Data items

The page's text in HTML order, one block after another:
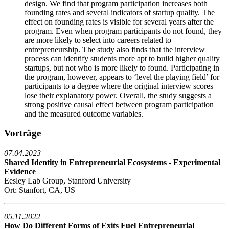
design. We find that program participation increases both
founding rates and several indicators of startup quality. The
effect on founding rates is visible for several years after the
program. Even when program participants do not found, they
are more likely to select into careers related to
entrepreneurship. The study also finds that the interview
process can identify students more apt to build higher quality
startups, but not who is more likely to found. Participating in
the program, however, appears to ‘level the playing field’ for
participants to a degree where the original interview scores
lose their explanatory power. Overall, the study suggests a
strong positive causal effect between program participation
and the measured outcome variables.
Vorträge
07.04.2023
Shared Identity in Entrepreneurial Ecosystems - Experimental
Evidence
Eesley Lab Group, Stanford University
Ort: Stanfort, CA, US
05.11.2022
How Do Different Forms of Exits Fuel Entrepreneurial
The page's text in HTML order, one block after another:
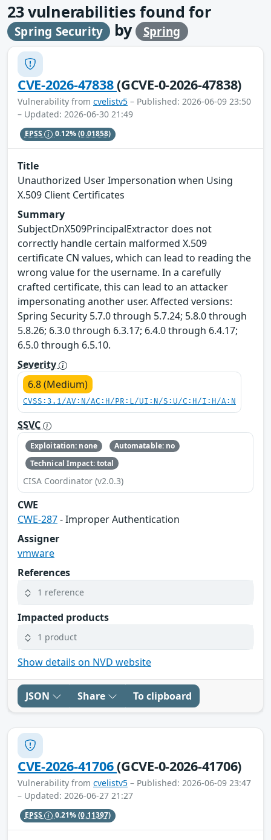
23vulnerabilities found for
Spring Security by Spring
CVE-2026-47838(GCVE-0-2026-47838)
Vulnerability from cvelistv5 – Published: 2026-06-09 23:50
– Updated: 2026-06-30 21:49
EPSS 0.12%(0.01858)
Title
Unauthorized User Impersonation when Using
X.509 Client Certificates
Summary
SubjectDnX509PrincipalExtractor does not
correctly handle certain malformed X.509
certificate CN values, which can lead to reading the
wrong value for the username. In a carefully
crafted certificate, this can lead to an attacker
impersonating another user. Affected versions:
Spring Security 5.7.0 through 5.7.24; 5.8.0 through
5.8.26; 6.3.0 through 6.3.17; 6.4.0 through 6.4.17;
6.5.0 through 6.5.10.
Severity
6.8 (Medium)
CVSS:3.1/AV:N/AC:H/PR:L/UI:N/S:U/C:H/I:H/A:N
SSVC
Exploitation: none
Automatable: no
Technical Impact: total
CISA Coordinator (v2.0.3)
CWE
CWE-287- Improper Authentication
Assigner
vmware
References
1 reference
Impacted products
1 product
Show details on NVD website
JSON Share To clipboard
CVE-2026-41706(GCVE-0-2026-41706)
Vulnerability from cvelistv5 – Published: 2026-06-09 23:47
– Updated: 2026-06-27 21:27
EPSS 0.21%(0.11397)

Task: Copy the lines exactly as they appear from the opening of the entries above through the line with "Eesley Lab Group, Stanford University", excluding all pictures.

Response area:
The page's text in HTML order, one block after another:
design. We find that program participation increases both
founding rates and several indicators of startup quality. The
effect on founding rates is visible for several years after the
program. Even when program participants do not found, they
are more likely to select into careers related to
entrepreneurship. The study also finds that the interview
process can identify students more apt to build higher quality
startups, but not who is more likely to found. Participating in
the program, however, appears to ‘level the playing field’ for
participants to a degree where the original interview scores
lose their explanatory power. Overall, the study suggests a
strong positive causal effect between program participation
and the measured outcome variables.
Vorträge
07.04.2023
Shared Identity in Entrepreneurial Ecosystems - Experimental
Evidence
Eesley Lab Group, Stanford University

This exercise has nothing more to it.